ABSTRACT Background: Acute hepatic porphyrias represent an expanding group of complex inherited metabolic disorders due to inborn errors of metabolism involving heme biosynthesis. Objective: We aimed to review the main clinical and therapeutic aspects associated with acute hepatic porphyrias. Methods: The authors provided a wide non-systematic review of current concepts and recently acquired knowledge about acute hepatic porphyrias. Results: Acute neurovisceral attacks are the most common and life-threatening presentation of this group and are often considered the main clinical manifestation by clinicians during differential diagnosis and the start of proper diagnostic work-up for acute porphyrias. However, atypical presentations with central nervous system involvement, neuropsychiatric disturbances, and some subtypes with photosensitivity usually make the definite diagnosis difficult and late. Early therapeutic interventions are essential during emergency treatment and intercritical periods to avoid recurrent severe presentations. The availability of new disease-modifying therapeutic proposals based on small interfering RNA (siRNA)-based therapies, complementary to the classic intravenous glucose infusion and hemin-based treatments, emphasizes the importance of early diagnosis and genetic counseling of patients. Conclusions: This review article highlights the main biochemical, pathophysiological, clinical, and therapeutic aspects of acute hepatic porphyrias in clinical practice.

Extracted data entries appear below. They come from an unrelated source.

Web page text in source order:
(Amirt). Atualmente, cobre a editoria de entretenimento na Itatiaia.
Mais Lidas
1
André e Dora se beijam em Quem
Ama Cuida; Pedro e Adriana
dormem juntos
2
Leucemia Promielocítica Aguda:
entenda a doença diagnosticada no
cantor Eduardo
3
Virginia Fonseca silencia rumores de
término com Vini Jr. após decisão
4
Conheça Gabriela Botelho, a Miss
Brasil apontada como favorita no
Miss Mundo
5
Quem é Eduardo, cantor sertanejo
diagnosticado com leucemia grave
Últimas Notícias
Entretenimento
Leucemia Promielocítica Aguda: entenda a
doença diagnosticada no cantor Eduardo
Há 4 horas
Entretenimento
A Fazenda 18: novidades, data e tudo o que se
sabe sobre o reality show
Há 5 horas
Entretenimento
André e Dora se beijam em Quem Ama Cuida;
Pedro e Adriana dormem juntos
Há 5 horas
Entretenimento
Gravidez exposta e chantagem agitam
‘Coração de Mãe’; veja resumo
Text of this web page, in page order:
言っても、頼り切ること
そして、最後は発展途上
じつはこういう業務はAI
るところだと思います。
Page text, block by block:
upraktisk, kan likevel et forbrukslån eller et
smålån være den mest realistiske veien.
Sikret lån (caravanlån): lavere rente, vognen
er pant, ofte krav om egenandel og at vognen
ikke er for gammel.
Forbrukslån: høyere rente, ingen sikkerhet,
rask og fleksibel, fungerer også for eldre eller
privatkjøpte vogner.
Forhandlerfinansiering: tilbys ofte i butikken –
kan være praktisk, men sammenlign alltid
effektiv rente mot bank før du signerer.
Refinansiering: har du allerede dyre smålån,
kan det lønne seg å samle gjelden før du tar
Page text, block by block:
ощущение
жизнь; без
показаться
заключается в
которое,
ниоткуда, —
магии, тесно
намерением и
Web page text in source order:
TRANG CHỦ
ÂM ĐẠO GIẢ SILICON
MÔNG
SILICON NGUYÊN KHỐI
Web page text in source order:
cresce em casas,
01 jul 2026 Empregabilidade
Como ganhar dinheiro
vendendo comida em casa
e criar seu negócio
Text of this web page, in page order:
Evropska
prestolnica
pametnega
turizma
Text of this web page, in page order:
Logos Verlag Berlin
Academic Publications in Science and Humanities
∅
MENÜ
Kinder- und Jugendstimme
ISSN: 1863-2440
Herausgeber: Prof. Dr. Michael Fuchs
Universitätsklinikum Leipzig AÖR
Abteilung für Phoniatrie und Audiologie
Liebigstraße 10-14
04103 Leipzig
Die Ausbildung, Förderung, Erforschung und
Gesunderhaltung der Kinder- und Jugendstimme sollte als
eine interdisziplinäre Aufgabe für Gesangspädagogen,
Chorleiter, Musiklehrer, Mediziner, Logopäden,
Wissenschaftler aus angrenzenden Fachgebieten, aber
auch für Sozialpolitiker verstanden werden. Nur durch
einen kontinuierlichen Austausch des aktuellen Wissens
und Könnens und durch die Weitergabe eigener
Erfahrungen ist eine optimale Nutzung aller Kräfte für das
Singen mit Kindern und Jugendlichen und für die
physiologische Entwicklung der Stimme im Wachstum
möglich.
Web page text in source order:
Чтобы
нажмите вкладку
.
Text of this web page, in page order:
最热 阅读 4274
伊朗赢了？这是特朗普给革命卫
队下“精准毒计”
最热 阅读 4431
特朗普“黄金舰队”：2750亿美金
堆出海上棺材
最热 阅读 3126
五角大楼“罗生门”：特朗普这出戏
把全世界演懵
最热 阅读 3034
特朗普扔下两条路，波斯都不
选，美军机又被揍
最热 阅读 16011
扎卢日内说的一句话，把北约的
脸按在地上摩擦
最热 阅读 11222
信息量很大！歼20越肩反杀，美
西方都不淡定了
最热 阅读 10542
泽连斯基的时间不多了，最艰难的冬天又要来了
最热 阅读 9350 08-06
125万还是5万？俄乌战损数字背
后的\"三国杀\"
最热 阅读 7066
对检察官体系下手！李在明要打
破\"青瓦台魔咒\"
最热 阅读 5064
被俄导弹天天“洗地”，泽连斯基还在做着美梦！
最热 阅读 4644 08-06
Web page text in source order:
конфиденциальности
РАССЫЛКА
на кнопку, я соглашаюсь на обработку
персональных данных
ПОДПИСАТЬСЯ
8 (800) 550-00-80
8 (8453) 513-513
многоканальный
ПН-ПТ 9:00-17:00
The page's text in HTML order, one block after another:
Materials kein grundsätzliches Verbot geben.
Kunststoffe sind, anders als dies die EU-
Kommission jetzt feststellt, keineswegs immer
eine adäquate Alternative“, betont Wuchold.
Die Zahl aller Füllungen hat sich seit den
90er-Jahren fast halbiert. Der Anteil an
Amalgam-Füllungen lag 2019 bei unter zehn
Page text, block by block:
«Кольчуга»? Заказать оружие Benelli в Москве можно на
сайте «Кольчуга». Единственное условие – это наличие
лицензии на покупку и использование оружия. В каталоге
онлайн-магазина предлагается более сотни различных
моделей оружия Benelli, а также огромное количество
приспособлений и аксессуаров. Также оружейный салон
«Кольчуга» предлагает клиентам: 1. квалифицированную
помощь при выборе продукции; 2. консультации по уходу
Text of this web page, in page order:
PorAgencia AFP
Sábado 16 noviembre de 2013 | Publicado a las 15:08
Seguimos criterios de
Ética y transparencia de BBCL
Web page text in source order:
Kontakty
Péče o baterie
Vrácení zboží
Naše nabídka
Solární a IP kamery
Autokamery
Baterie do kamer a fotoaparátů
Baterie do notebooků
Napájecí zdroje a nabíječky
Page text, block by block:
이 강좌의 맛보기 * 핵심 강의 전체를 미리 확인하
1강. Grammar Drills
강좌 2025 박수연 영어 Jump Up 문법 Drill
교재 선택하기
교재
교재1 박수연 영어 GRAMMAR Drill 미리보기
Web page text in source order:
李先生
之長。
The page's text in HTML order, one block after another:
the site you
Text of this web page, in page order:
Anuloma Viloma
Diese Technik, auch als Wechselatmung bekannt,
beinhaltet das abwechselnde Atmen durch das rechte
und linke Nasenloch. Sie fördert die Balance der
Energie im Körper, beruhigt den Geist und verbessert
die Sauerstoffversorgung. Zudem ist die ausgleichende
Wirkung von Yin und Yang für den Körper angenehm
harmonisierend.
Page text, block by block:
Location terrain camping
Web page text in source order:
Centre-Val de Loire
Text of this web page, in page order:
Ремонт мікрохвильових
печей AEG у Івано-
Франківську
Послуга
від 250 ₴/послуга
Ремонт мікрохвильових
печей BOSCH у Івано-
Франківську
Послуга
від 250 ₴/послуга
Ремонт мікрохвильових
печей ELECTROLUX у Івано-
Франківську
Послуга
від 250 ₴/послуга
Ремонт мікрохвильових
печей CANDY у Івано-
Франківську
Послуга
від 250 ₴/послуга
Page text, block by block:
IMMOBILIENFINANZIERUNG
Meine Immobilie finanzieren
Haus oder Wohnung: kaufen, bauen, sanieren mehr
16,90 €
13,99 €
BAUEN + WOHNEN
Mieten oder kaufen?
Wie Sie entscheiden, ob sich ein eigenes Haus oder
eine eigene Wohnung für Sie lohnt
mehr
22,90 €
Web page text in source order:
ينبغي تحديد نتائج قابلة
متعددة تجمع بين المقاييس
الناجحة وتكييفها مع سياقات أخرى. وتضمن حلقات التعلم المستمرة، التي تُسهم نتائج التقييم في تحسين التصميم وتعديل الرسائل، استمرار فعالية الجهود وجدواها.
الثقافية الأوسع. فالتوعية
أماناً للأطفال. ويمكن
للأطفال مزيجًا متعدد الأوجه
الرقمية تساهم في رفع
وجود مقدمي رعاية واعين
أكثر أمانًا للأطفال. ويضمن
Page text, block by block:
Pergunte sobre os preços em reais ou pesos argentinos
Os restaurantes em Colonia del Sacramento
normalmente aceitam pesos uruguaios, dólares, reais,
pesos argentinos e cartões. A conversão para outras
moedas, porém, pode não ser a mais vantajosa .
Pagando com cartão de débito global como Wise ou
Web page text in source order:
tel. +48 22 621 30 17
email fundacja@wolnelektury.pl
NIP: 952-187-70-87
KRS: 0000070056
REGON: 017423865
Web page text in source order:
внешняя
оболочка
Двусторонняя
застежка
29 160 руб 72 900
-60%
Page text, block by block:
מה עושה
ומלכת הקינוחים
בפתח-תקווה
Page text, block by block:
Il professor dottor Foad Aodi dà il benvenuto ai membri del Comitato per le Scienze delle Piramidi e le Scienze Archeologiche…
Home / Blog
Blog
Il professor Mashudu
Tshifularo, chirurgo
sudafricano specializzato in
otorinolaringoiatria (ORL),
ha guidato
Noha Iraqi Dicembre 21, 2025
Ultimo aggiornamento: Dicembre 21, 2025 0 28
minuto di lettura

【背景】急性肝卟啉病（acute hepatic porphyrias）是一类不断扩大的复杂遗传性代谢疾病群，其病因涉及血红素生物合成通路的先天性代谢缺陷。【目的】本研究旨在综述急性肝卟啉病相关的主要临床与治疗学要点。【方法】作者针对急性肝卟啉病的现有认知及最新研究成果，开展了大范围的非系统性综述。【结果】神经内脏发作是该类疾病最常见且危及生命的临床表现，临床医师在鉴别诊断及启动急性卟啉病的规范诊断流程时，通常将其视为核心临床表型。然而，伴随中枢神经系统受累、神经精神异常的非典型临床表现，以及部分亚型出现的光敏性，往往会导致明确诊断困难且延误诊治。在急诊治疗与缓解间期及时开展治疗干预，是避免疾病复发出现重症表现的关键。基于小干扰RNA（small interfering RNA, siRNA）的新型疾病修饰治疗方案，可作为经典静脉葡萄糖输注与血红素类治疗的补充手段，其临床应用进一步凸显了对患者开展早期诊断与遗传咨询的重要性。【结论】本综述着重阐述了临床实践中急性肝卟啉病的核心生化、病理生理、临床及治疗学要点。